3.5. Performance Comparison with State-of-the-Art Approaches

The results of the proposed model are compared with existing state-of-the-art studies to show the performance comparison in

Table 5. Performance comparison with state-of-the-art studies.

Reference	Year	Approach	Accuracy
[25]	2020	NGBoost	0.985
[26]	2021	CNN	0.950
[27]	2022	EfficientNet-B0	0.988
Proposed	2022	CNN features and voting Classifier	0.999

. For this purpose, several recently published works are selected so as to report the most recent results. Ref. [25] uses the NGBoost model for brain tumor detection and obtains 0.985 accuracy. Similarly, the study [26] utilizes a CNN deep learning model for the same task and reports a 0.950 accuracy score with the same dataset used in this study. An EfficientNet-B0 is employed in [27] for brain tumor detection that obtains a 0.988 accuracy score. The current study took the benefit of CNN features to train a voting classifier for brain tumor detection and obtained better results than existing state-of-the-art approaches with a classification accuracy of 0.999.
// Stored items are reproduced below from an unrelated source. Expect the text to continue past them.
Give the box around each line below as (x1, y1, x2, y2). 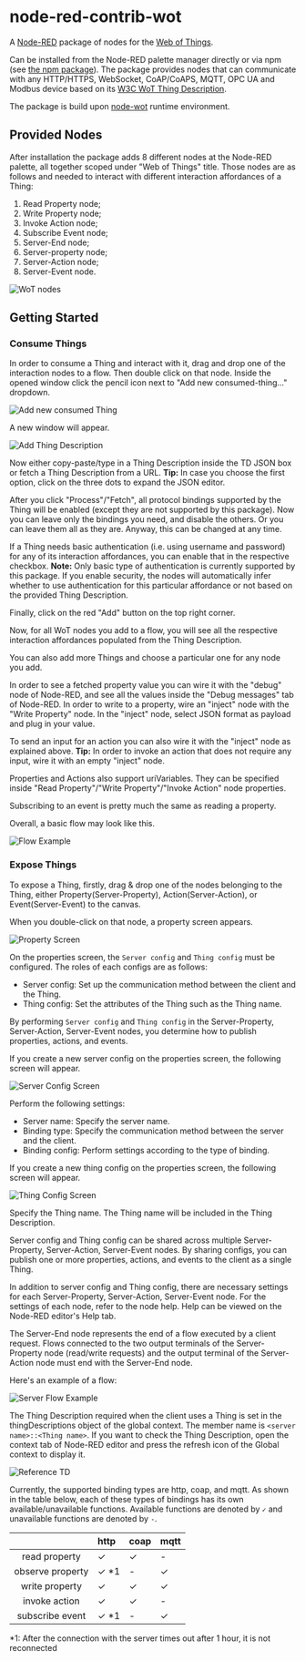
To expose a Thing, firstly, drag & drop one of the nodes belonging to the (9, 879, 283, 890)
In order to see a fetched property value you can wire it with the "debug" (9, 680, 282, 691)
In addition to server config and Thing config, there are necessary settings (9, 1281, 289, 1292)
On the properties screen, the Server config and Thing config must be (9, 951, 276, 962)
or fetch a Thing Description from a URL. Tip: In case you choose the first (9, 467, 285, 478)
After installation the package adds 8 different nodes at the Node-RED (9, 151, 272, 162)
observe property (14, 1564, 89, 1577)
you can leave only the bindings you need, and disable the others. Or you (9, 514, 284, 525)
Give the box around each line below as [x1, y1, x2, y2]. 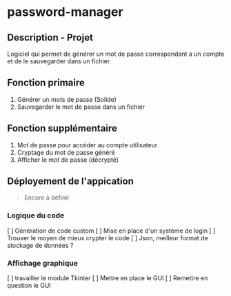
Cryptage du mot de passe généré [17, 148, 115, 156]
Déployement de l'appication [7, 176, 134, 187]
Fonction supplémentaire [7, 123, 117, 134]
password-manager [7, 4, 123, 20]
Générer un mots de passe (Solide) [17, 95, 117, 103]
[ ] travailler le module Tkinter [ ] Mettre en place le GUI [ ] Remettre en [7, 274, 208, 282]
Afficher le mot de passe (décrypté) [17, 156, 119, 164]
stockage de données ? [7, 241, 74, 249]
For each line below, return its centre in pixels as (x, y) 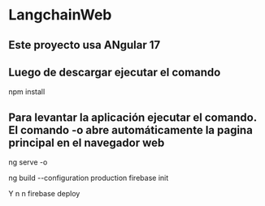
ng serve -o (28, 162)
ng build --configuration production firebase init (89, 178)
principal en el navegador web (87, 142)
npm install (27, 92)
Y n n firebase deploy (44, 194)
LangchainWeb (60, 15)
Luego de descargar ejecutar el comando (115, 72)
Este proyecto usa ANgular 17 (85, 45)
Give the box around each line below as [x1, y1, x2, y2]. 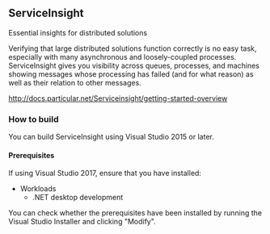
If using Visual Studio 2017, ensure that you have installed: [8, 169, 202, 178]
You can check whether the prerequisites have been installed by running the [8, 208, 263, 218]
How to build [8, 113, 59, 124]
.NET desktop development [32, 193, 124, 203]
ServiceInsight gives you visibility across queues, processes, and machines [8, 61, 260, 70]
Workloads [19, 184, 57, 194]
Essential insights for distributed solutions [8, 27, 148, 37]
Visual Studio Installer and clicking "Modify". [8, 217, 156, 227]
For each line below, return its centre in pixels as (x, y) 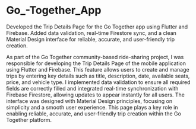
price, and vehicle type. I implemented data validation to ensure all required (98, 82)
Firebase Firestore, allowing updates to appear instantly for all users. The (96, 95)
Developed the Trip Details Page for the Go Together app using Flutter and (97, 27)
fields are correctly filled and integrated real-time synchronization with (92, 88)
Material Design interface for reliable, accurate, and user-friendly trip (91, 39)
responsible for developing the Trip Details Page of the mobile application (96, 63)
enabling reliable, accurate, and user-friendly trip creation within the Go (94, 114)
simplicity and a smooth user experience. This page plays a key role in (92, 107)
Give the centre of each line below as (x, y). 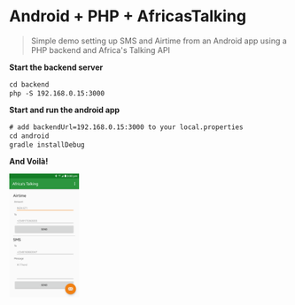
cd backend (29, 84)
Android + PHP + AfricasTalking (128, 16)
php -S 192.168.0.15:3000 (57, 93)
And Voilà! (29, 161)
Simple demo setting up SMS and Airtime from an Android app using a (159, 41)
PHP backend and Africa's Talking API (101, 50)
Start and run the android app (65, 110)
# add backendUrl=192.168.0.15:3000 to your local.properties (126, 127)
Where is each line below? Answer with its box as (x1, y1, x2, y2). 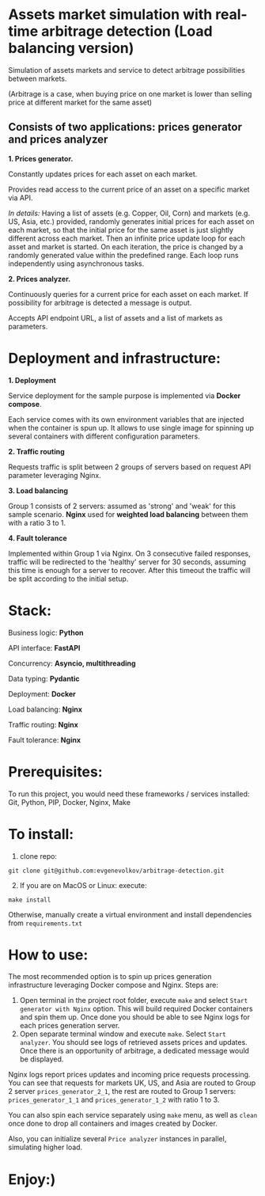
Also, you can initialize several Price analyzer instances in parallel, (8, 1134, 227, 1144)
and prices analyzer (8, 133, 108, 146)
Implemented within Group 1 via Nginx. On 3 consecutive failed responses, (8, 549, 251, 558)
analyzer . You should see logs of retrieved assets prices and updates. (19, 1038, 248, 1047)
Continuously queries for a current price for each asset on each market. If (8, 289, 249, 298)
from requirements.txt (8, 918, 83, 928)
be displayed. (19, 1054, 64, 1064)
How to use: (8, 946, 89, 963)
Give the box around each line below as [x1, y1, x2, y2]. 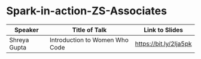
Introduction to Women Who [50, 36, 129, 44]
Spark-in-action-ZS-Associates [6, 4, 167, 18]
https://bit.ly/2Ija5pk [135, 39, 192, 48]
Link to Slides [144, 26, 184, 34]
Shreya [9, 36, 29, 44]
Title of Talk [72, 26, 107, 34]
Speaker [14, 26, 39, 34]
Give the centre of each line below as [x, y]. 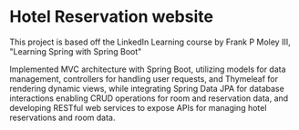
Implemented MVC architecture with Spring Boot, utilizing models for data [148, 69]
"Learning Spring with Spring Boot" [76, 51]
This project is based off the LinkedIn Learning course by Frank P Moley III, [150, 42]
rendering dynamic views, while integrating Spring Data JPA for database [147, 88]
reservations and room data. [62, 117]
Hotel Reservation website [112, 17]
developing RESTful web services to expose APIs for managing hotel [138, 107]
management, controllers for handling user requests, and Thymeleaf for [144, 78]
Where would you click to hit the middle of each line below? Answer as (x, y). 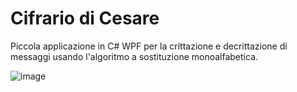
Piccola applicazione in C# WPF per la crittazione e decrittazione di (149, 46)
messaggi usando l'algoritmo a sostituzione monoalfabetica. (134, 56)
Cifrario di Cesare (85, 18)
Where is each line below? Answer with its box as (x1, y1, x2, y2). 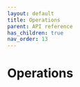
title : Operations (7, 17, 61, 23)
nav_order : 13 (7, 36, 49, 43)
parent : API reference (7, 23, 73, 30)
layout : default (7, 10, 54, 17)
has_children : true (7, 29, 64, 37)
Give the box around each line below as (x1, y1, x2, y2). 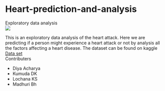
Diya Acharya (12, 65, 41, 71)
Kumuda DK (12, 71, 38, 77)
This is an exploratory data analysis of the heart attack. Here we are (5, 34, 145, 40)
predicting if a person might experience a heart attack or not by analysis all (5, 40, 160, 46)
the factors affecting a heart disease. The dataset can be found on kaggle (5, 45, 158, 51)
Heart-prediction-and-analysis (5, 3, 137, 15)
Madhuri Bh (12, 81, 37, 87)
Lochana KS (12, 76, 38, 82)
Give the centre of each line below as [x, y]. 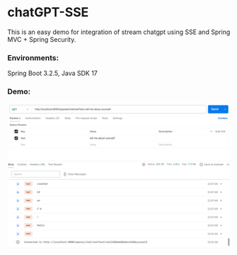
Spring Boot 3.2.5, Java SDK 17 [52, 73]
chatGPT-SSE [48, 12]
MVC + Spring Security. [42, 39]
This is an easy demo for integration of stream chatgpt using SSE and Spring [119, 32]
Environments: [33, 57]
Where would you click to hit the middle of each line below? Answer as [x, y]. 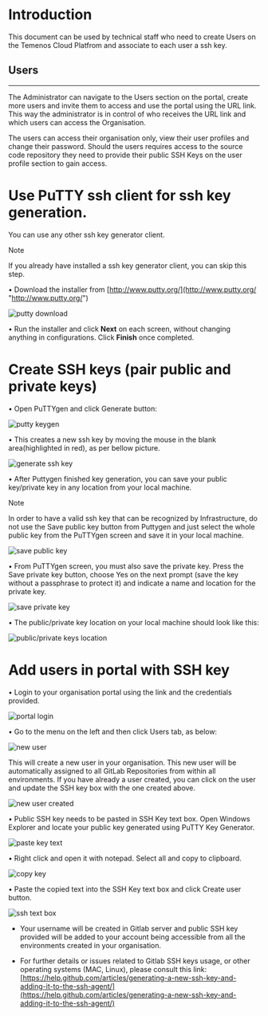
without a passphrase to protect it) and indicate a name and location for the [132, 583]
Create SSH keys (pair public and [120, 369]
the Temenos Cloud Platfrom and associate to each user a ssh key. [118, 45]
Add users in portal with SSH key [119, 669]
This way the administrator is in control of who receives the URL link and [127, 114]
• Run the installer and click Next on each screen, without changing [120, 329]
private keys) [53, 386]
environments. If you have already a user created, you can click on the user [132, 779]
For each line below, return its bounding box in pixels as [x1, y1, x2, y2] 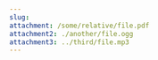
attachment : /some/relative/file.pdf [9, 21, 150, 30]
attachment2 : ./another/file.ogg [9, 29, 134, 38]
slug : [9, 12, 29, 22]
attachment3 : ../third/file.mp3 [9, 37, 129, 47]
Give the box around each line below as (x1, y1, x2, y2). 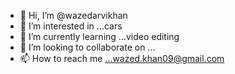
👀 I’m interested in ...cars (19, 20, 123, 32)
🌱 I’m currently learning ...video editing (19, 31, 180, 42)
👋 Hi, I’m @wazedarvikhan (19, 10, 128, 21)
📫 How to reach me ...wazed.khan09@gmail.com (19, 53, 225, 64)
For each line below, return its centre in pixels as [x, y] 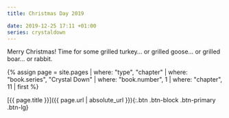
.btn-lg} [18, 108]
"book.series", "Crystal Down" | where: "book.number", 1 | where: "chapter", [115, 80]
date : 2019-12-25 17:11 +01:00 [52, 26]
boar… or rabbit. [30, 59]
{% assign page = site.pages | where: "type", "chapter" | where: [97, 72]
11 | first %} [23, 87]
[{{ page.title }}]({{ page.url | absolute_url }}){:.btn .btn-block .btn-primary [111, 100]
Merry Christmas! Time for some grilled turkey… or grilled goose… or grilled [114, 51]
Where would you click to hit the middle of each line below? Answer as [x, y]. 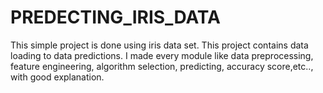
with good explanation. [57, 77]
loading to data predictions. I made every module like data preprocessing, [162, 55]
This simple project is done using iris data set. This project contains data [159, 45]
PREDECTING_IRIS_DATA [115, 17]
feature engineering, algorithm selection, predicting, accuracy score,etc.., [162, 66]
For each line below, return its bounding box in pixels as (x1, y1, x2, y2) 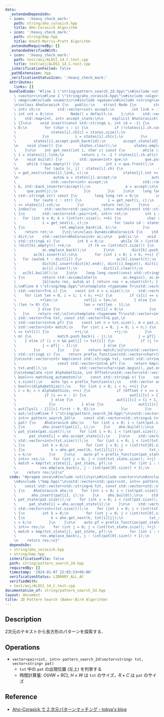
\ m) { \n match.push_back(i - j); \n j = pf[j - (14, 334, 161, 339)
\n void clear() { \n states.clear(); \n (14, 143, 117, 148)
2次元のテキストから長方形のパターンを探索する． (5, 629, 106, 635)
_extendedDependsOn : (9, 12, 51, 17)
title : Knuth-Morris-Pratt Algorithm (14, 39, 91, 44)
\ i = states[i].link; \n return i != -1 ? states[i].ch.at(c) (14, 152, 159, 157)
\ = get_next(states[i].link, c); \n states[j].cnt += (14, 170, 159, 176)
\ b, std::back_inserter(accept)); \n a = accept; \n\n (14, 184, 159, 189)
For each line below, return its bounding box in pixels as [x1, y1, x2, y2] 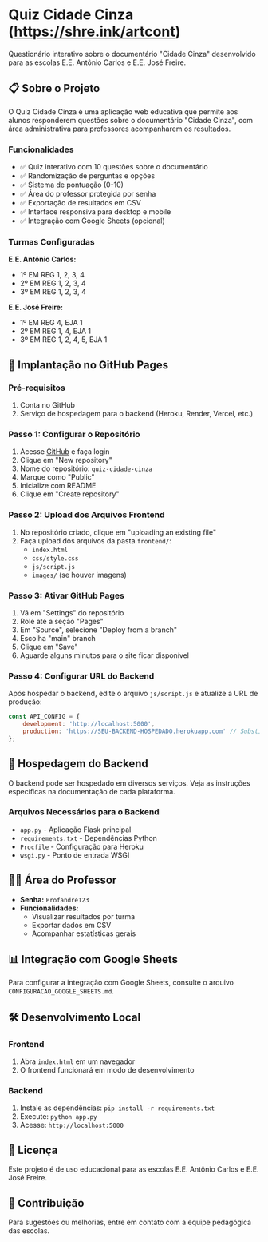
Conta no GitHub [19, 400, 76, 410]
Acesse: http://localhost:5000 [19, 1121, 124, 1130]
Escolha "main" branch [19, 633, 96, 643]
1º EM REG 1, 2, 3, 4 [19, 270, 85, 280]
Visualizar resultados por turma [31, 911, 136, 921]
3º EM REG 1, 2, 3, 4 [19, 287, 86, 297]
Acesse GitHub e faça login [19, 447, 110, 456]
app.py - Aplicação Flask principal [19, 825, 132, 834]
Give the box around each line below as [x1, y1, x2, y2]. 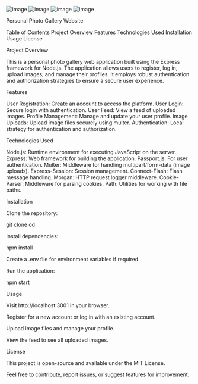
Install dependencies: [6, 233, 59, 239]
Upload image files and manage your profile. [6, 325, 115, 332]
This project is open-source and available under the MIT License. [6, 360, 165, 366]
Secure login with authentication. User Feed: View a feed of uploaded [6, 107, 176, 113]
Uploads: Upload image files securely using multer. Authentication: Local [6, 119, 184, 126]
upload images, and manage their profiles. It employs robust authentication [6, 71, 190, 77]
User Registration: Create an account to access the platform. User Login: [6, 100, 184, 107]
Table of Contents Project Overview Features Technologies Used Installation [6, 29, 193, 36]

4. Conclusions and Future Work

The goal of this study was to create a framework that can properly distinguish between brain images with and without tumors and minimize the risks associated with this leading cause of mortality. The proposed method focuses on improving accuracy while reducing prediction errors for brain tumor detection. The experimental finding showed that by employing convolutional features, more accurate results were achieved than by using the original features. Furthermore, the ensemble classifier comprising LR and SGD outperformed individual models. Compared with state-of-the-art methods, the proposed method achieved an accuracy score of 0.999, demonstrating its superiority over existing methods and highlighting the effectiveness of the framework. In the future, we intend to employ deep-learning ensemble models to conduct tumor-type classifications with convolutional features. This study used a single dataset obtained from a single source. In the future, we plan to apply the proposed approach to other datasets to demonstrate its generalizability.